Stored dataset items
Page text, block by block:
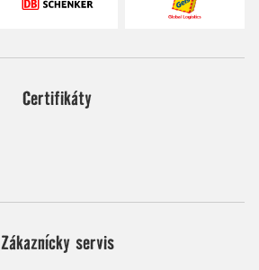
Certifikáty
Zákaznícky servis
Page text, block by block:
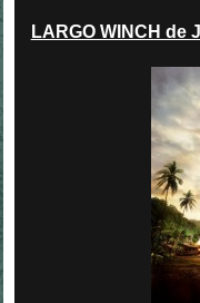
LARGO WINCH de
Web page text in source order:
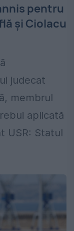
pentru
și Ciolacu
judecat
membrul
aplicată
USR: Statul
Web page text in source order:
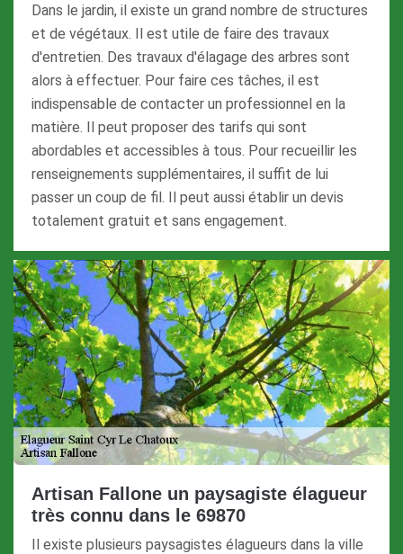
Dans le jardin, il existe un grand nombre de structures
et de végétaux. Il est utile de faire des travaux
d'entretien. Des travaux d'élagage des arbres sont
alors à effectuer. Pour faire ces tâches, il est
indispensable de contacter un professionnel en la
matière. Il peut proposer des tarifs qui sont
abordables et accessibles à tous. Pour recueillir les
renseignements supplémentaires, il suffit de lui
passer un coup de fil. Il peut aussi établir un devis
totalement gratuit et sans engagement.
Artisan Fallone un paysagiste élagueur
très connu dans le 69870
Il existe plusieurs paysagistes élagueurs dans la ville
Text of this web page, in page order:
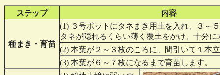
ステップ 内容
種まき・育苗
(1) ３号ポットにタネまき用土を入れ、３～
タネが隠れるくらい薄く覆土をかけ、十分に
(2) 本葉が２～３枚のころに、間引いて１本
(3) 本葉が６～７枚になるまで育苗します。
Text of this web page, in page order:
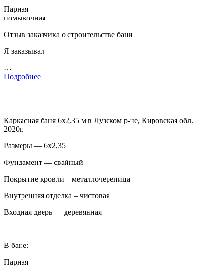
Парная
помывочная
Отзыв заказчика о строительстве бани
Я заказывал
…
Подробнее
Каркасная баня 6х2,35 м в Лузском р-не, Кировская обл.
2020г.
Размеры — 6х2,35
Фундамент — свайный
Покрытие кровли – металлочерепица
Внутренняя отделка – чистовая
Входная дверь — деревянная
В бане:
Парная
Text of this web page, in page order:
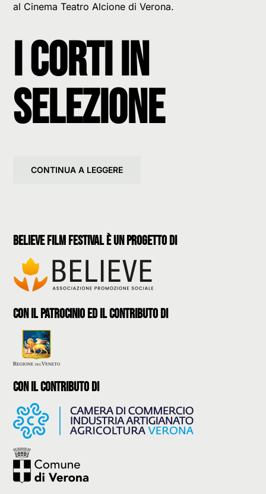
al Cinema Teatro Alcione di Verona.
I corti in
selezione
CONTINUA A LEGGERE
believe film festival è un progetto di
con il patrocinio ed il contributo di
con il contributo di
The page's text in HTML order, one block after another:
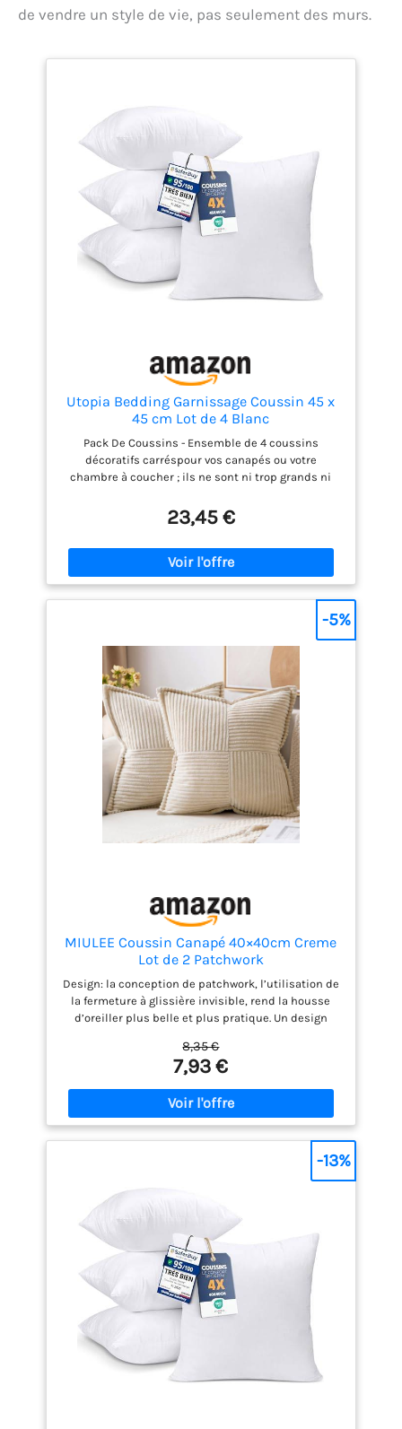
de vendre un style de vie, pas seulement des murs.
Utopia Bedding Garnissage Coussin 45 x
45 cm Lot de 4 Blanc
Pack De Coussins - Ensemble de 4 coussins
décoratifs carréspour vos canapés ou votre
chambre à coucher ; ils ne sont ni trop grands ni
chaleureuse Emballage - Nos coussins sont
emballés de manière comprimée et scellés sous
vide dans un sac en polyéthylène pour l'expédition,
ils peuvent sembler être un seul grand coussin
Dimensions - Chaque coussin intérieur mesure 45 x
45 cm Remplissage En Fibres - Le remplissage en
silicone souple ne leur donnera jamais l'air creux
seulement à des fins esthétiques, mais ils vous
donnent également un sentiment de détente et
aident à créer une atmosphère confortable
23,45 €
MIULEE Coussin Canapé 40×40cm Creme
Lot de 2 Patchwork
Design: la conception de patchwork, l’utilisation de
la fermeture à glissière invisible, rend la housse
d’oreiller plus belle et plus pratique. Un design
de coussin plus attrayante. Tissu : La housse de
coussin est fabriquée en velours côtelé de haute
qualité pour le confort et la durabilité. Taille : 40 x
40 cm. Veuillez tenir compte d'un écart de 1 à 2 cm,
car il est coupé et cousu à la main. Où utiliser :
Cette taie d'oreiller décorative peut être utilisée
dans de nombreux endroits tels que canapés,
fauteuils, salons, chambres à coucher, bureaux ou
cafés. Note : Pack de deux, insert d'oreiller non
inclus. Laver en machine à basse température, ne
pas blanchir. En raison des différents angles de
caméra et de l'éclairage, il y aura de légères
différences de couleur dans le produit.
8,35 €
7,93 €
-5%
-13%
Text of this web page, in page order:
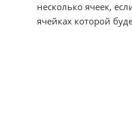
несколько ячеек,
ячейках которой
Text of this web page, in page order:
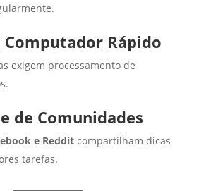
Rápido
exigem processamento de
de Comunidades
e Redditcompartilham dicas
tarefas.
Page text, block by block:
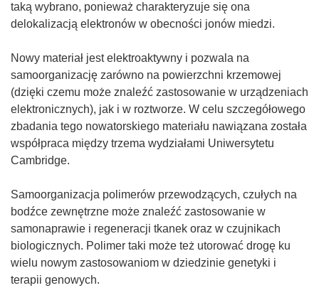
taką wybrano, ponieważ charakteryzuje się ona
delokalizacją elektronów w obecności jonów miedzi.
Nowy materiał jest elektroaktywny i pozwala na
samoorganizację zarówno na powierzchni krzemowej
(dzięki czemu może znaleźć zastosowanie w urządzeniach
elektronicznych), jak i w roztworze. W celu szczegółowego
zbadania tego nowatorskiego materiału nawiązana została
współpraca między trzema wydziałami Uniwersytetu
Cambridge.
Samoorganizacja polimerów przewodzących, czułych na
bodźce zewnętrzne może znaleźć zastosowanie w
samonaprawie i regeneracji tkanek oraz w czujnikach
biologicznych. Polimer taki może też utorować drogę ku
wielu nowym zastosowaniom w dziedzinie genetyki i
terapii genowych.
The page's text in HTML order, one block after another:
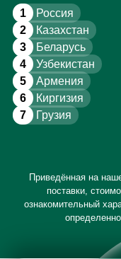
1 Россия
2 Казахстан
3 Беларусь
4 Узбекистан
5 Армения
6 Киргизия
7 Грузия
Приведённая на
поставки,
ознакомительный
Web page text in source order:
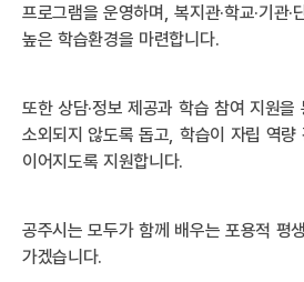
프로그램을 운영하며, 복지관·학교·기관·
높은 학습환경을 마련합니다.
또한 상담·정보 제공과 학습 참여 지원을
소외되지 않도록 돕고, 학습이 자립 역량
이어지도록 지원합니다.
공주시는 모두가 함께 배우는 포용적 평
가겠습니다.
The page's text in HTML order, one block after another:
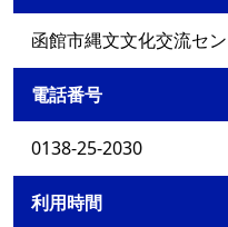
函館市縄文文化交流セ
電話番号
0138-25-2030
利用時間
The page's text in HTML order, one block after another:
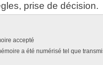
prise de décision.
accepté
a été numérisé tel que
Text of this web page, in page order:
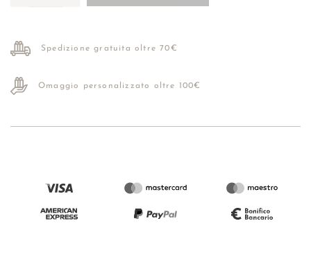
Spedizione gratuita oltre 70€
Omaggio personalizzato oltre 100€
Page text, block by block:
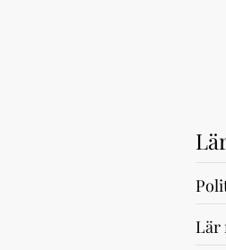
Lär
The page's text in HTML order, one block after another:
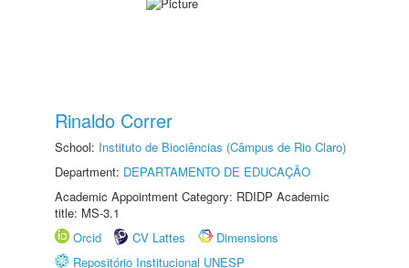
Rinaldo Correr
School: Instituto de Biociências (Câmpus de Rio Claro)
Department: DEPARTAMENTO DE EDUCAÇÃO
Academic Appointment Category: RDIDP Academic
title: MS-3.1
Orcid
CV Lattes
Dimensions
Repositório Institucional UNESP
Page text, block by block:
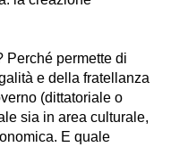
Perché permette di
e della fratellanza
(dittatoriale o
sia in area culturale,
E quale
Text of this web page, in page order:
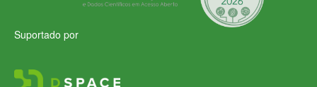
Suportado por
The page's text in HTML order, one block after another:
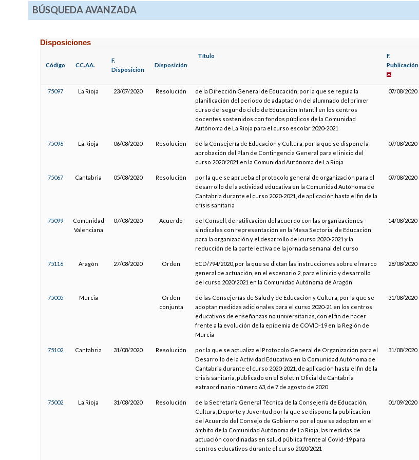
BÚSQUEDA AVANZADA
Disposiciones
Código CC.AA.
F.
Disposición
Disposición
Título
F.
Publicación
75097 La Rioja 23/07/2020 Resolución
de la Dirección General de Educación, por la que se regula la
planificación del periodo de adaptación del alumnado del primer
curso del segundo ciclo de Educación Infantil en los centros
docentes sostenidos con fondos públicos de la Comunidad
Autónoma de La Rioja para el curso escolar 2020-2021
07/08/2020
75096 La Rioja 06/08/2020 Resolución
de la Consejería de Educación y Cultura, por la que se dispone la
aprobación del Plan de Contingencia General para el inicio del
curso 2020/2021 en la Comunidad Autónoma de La Rioja
07/08/2020
75067 Cantabria 05/08/2020 Resolución
por la que se aprueba el protocolo general de organización para el
desarrollo de la actividad educativa en la Comunidad Autónoma de
Cantabria durante el curso 2020-2021, de aplicación hasta el fin de la
crisis sanitaria
07/08/2020
75099
Comunidad
Valenciana
07/08/2020 Acuerdo
del Consell, de ratificación del acuerdo con las organizaciones
sindicales con representación en la Mesa Sectorial de Educación
para la organización y el desarrollo del curso 2020-2021 y la
reducción de la parte lectiva de la jornada semanal del curso
14/08/2020
75116 Aragón 27/08/2020 Orden
ECD/794/2020, por la que se dictan las instrucciones sobre el marco
general de actuación, en el escenario 2, para el inicio y desarrollo
del curso 2020/2021 en la Comunidad Autónoma de Aragón
28/08/2020
75005 Murcia
Orden
conjunta
de las Consejerías de Salud y de Educación y Cultura, por la que se
adoptan medidas adicionales para el curso 2020-21 en los centros
educativos de enseñanzas no universitarias, con el fin de hacer
frente a la evolución de la epidemia de COVID-19 en la Región de
Murcia
31/08/2020
75102 Cantabria 31/08/2020 Resolución
por la que se actualiza el Protocolo General de Organización para el
Desarrollo de la Actividad Educativa en la Comunidad Autónoma de
Cantabria durante el curso 2020-2021, de aplicación hasta el fin de la
crisis sanitaria, publicado en el Boletín Oficial de Cantabria
extraordinario número 63, de 7 de agosto de 2020
31/08/2020
75002 La Rioja 31/08/2020 Resolución
de la Secretaría General Técnica de la Consejería de Educación,
Cultura, Deporte y Juventud por la que se dispone la publicación
del Acuerdo del Consejo de Gobierno por el que se adoptan en el
ámbito de la Comunidad Autónoma de La Rioja, las medidas de
actuación coordinadas en salud pública frente al Covid-19 para
centros educativos durante el curso 2020/2021
01/09/2020
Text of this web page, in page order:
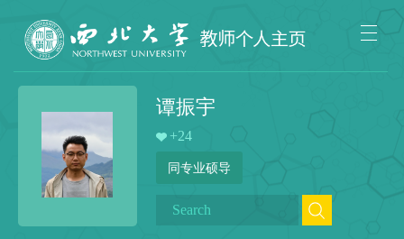
谭振宇
+24
同专业硕导
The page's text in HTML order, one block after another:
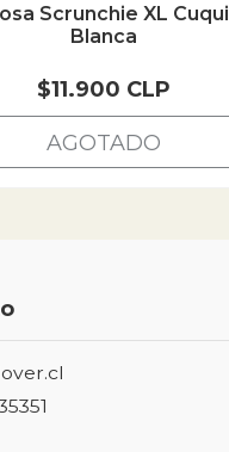
Scrunchie XL Cuqui
Blanca
$11.900 CLP
AGOTADO
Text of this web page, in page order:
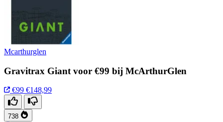
Mcarthurglen
Gravitrax Giant voor €99 bij McArthurGlen
€99 €148,99
738
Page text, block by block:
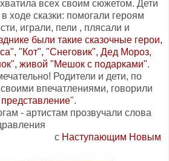
всех своим сюжетом. Дети
ходе сказки: помогали героям
играли, пели , плясали и
были такие сказочные герои,
"Кот", "Снеговик", Дед Мороз,
живой "Мешок с подарками".
Родители и дети, по
впечатлениями, говорили
".
прозвучали слова
Наступающим Новым
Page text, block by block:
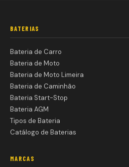
BATERIAS
Bateria de Carro
Bateria de Moto
Bateria de Moto Limeira
Bateria de Caminhão
Bateria Start-Stop
Bateria AGM
Tipos de Bateria
Catálogo de Baterias
MARCAS
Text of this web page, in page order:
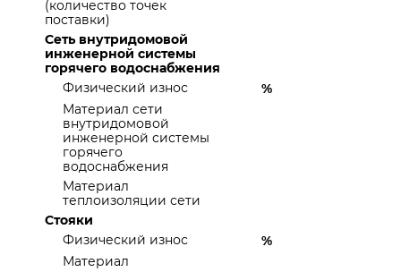
(количество точек
поставки)
Сеть внутридомовой
инженерной системы
горячего водоснабжения
Физический износ
%
Материал сети
внутридомовой
инженерной системы
горячего
водоснабжения
Материал
теплоизоляции сети
Стояки
Физический износ
%
Материал
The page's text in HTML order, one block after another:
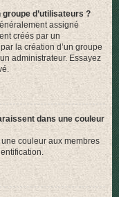
d’utilisateurs ?
assigné
créés par un
la création d’un groupe
administrateur. Essayez
dans une couleur
couleur aux membres

About this task:
Those lines of the records above that run from the one containing "del Acuerdo del" through the one containing "dans une couleur" should be returned exactly, with no pictures among them.

Completed task:
del Acuerdo del Consejo de Gobierno por el que se adoptan en el
ámbito de la Comunidad Autónoma de La Rioja, las medidas de
actuación coordinadas en salud pública frente al Covid-19 para
centros educativos durante el curso 2020/2021
01/09/2020
Text of this web page, in page order:
谭振宇
+24
同专业硕导
The page's text in HTML order, one block after another:
Scrunchie XL Cuqui
Blanca
$11.900 CLP
AGOTADO
Text of this web page, in page order:
Mcarthurglen
Gravitrax Giant voor €99 bij McArthurGlen
€99 €148,99
738
Page text, block by block:
всех своим сюжетом. Дети
ходе сказки: помогали героям
играли, пели , плясали и
были такие сказочные герои,
"Кот", "Снеговик", Дед Мороз,
живой "Мешок с подарками".
Родители и дети, по
впечатлениями, говорили
".
прозвучали слова
Наступающим Новым
Page text, block by block:
BATERIAS
Bateria de Carro
Bateria de Moto
Bateria de Moto Limeira
Bateria de Caminhão
Bateria Start-Stop
Bateria AGM
Tipos de Bateria
Catálogo de Baterias
MARCAS
Text of this web page, in page order:
(количество точек
поставки)
Сеть внутридомовой
инженерной системы
горячего водоснабжения
Физический износ
%
Материал сети
внутридомовой
инженерной системы
горячего
водоснабжения
Материал
теплоизоляции сети
Стояки
Физический износ
%
Материал
The page's text in HTML order, one block after another:
d’utilisateurs ?
assigné
créés par un
la création d’un groupe
administrateur. Essayez
dans une couleur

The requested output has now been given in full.